Modern models can emit multiple tool calls in a single turn when the calls are independent. If the user asks “compare orders A-1029 and A-1030”, a good agent issues both get_order calls in parallel rather than serially. Your loop should detect this, run them concurrently (with a thread pool, asyncio, or your background queue), and pass back all results in one user turn.

The latency win is real, especially when each tool has a non-trivial backend call. Even a two-call parallelization typically halves wall-clock time on multi-step tasks.

Plan-then-act for complex tasks

For tasks that need many steps, ask the model to plan first. A planning step produces a short list of subtasks; an execution step calls tools to do each one. This pattern is cleaner to debug than a single tangled loop, and it gives you a natural place to checkpoint progress and recover from failures.

The plan does not need to be rigid. A good agent revises its plan based on intermediate results. The point is to give the model a chance to think structurally before diving into tool calls.

Error handling without panic

Tools fail. Networks blip, services return 500s, inputs are malformed. The agent should see the error, decide whether to retry with different arguments, fall back to a different tool, or report failure to the user.

Wrap tool execution in your own error handling. Catch exceptions and return a structured error object as the tool result instead of crashing the loop. The model can then read “error: invalid order_id format” and try again with a different value, which is exactly what you want.
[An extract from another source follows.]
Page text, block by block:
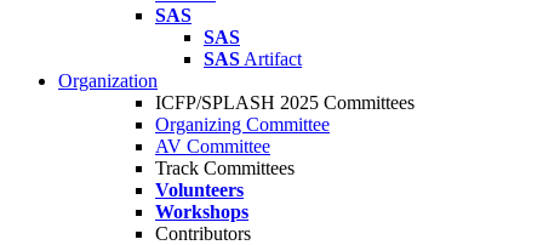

Set per-tool timeouts and a per-task budget. An agent that takes 90 seconds is usually broken, even if it eventually returns the right answer.

Observability is non-optional

Every tool call, every intermediate message, every plan revision should be logged. Tracing tools like LangSmith, Phoenix, and Langfuse make this visible as a tree you can inspect. Without traces, debugging a flaky agent is guesswork.

Capture the inputs, the outputs, the latencies, the token counts. When something goes wrong in production, you want to replay the exact sequence the agent saw, not reconstruct it from memory.

Keeping agents bounded

Limit what tools the agent can access. Limit how many steps it can take. Limit how much it can spend on tokens. Limit which users can invoke high-impact tools. The most expensive agent failures usually come from too few limits, not too many.

A pragmatic agent has a small, clear toolbox, a tight step cap, a per-task budget, complete tracing, and a written plan it can revise as it goes. That set of patterns turns an agent from a fragile demo into something you can trust in production.